§ **PROBLEM REQUIREMENTS**
Only a number is expected here: the count of lines in the data that contain "good".
++++++++++++++++++++
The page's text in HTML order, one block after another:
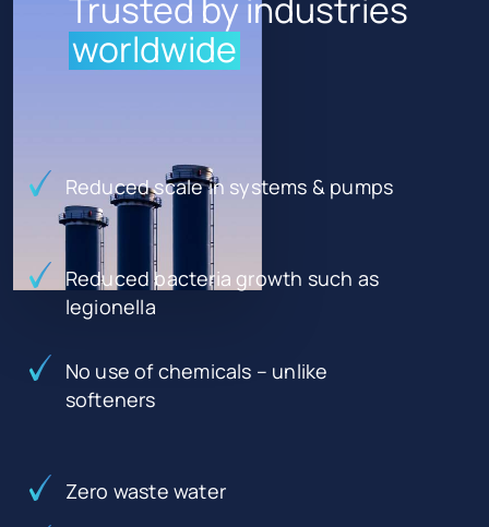
Trusted by industries
worldwide
Reduced scale in systems & pumps
Reduced bacteria growth such as
legionella
No use of chemicals – unlike
softeners
Zero waste water
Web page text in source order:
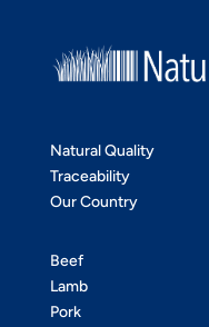
Natural Quality
Traceability
Our Country
Beef
Lamb
Pork
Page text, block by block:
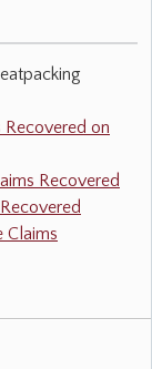
on
Recovered
Claims
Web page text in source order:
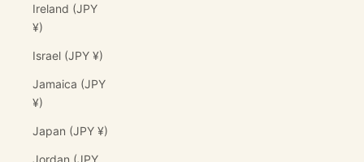
Ireland (JPY
¥)
Israel (JPY ¥)
Jamaica (JPY
¥)
Japan (JPY ¥)
Jordan (JPY
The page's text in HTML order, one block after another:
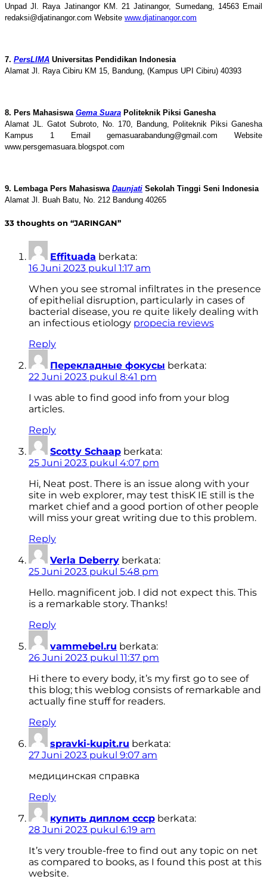
Unpad Jl. Raya Jatinangor KM. 21 Jatinangor, Sumedang, 14563 Email
redaksi@djatinangor.com Website www.djatinangor.com
7. PersLIMA Universitas Pendidikan Indonesia
Alamat Jl. Raya Cibiru KM 15, Bandung, (Kampus UPI Cibiru) 40393
8. Pers Mahasiswa Gema Suara Politeknik Piksi Ganesha
Alamat JL. Gatot Subroto, No. 170, Bandung, Politeknik Piksi Ganesha
Kampus 1 Email gemasuarabandung@gmail.com Website
www.persgemasuara.blogspot.com
9. Lembaga Pers Mahasiswa Daunjati Sekolah Tinggi Seni Indonesia
Alamat Jl. Buah Batu, No. 212 Bandung 40265
33 thoughts on “JARINGAN”
Effituada berkata:
16 Juni 2023 pukul 1:17 am
When you see stromal infiltrates in the presence
of epithelial disruption, particularly in cases of
bacterial disease, you re quite likely dealing with
an infectious etiology propecia reviews
Reply
Перекладные фокусы berkata:
22 Juni 2023 pukul 8:41 pm
I was able to find good info from your blog
articles.
Reply
Scotty Schaap berkata:
25 Juni 2023 pukul 4:07 pm
Hi, Neat post. There is an issue along with your
site in web explorer, may test thisK IE still is the
market chief and a good portion of other people
will miss your great writing due to this problem.
Reply
Verla Deberry berkata:
25 Juni 2023 pukul 5:48 pm
Hello. magnificent job. I did not expect this. This
is a remarkable story. Thanks!
Reply
vammebel.ru berkata:
26 Juni 2023 pukul 11:37 pm
Hi there to every body, it’s my first go to see of
this blog; this weblog consists of remarkable and
actually fine stuff for readers.
Reply
spravki-kupit.ru berkata:
27 Juni 2023 pukul 9:07 am
медицинская справка
Reply
купить диплом ссср berkata:
28 Juni 2023 pukul 6:19 am
It’s very trouble-free to find out any topic on net
as compared to books, as I found this post at this
website.
++++++++++++++++++++
§ **PROBLEM SOLUTION**
2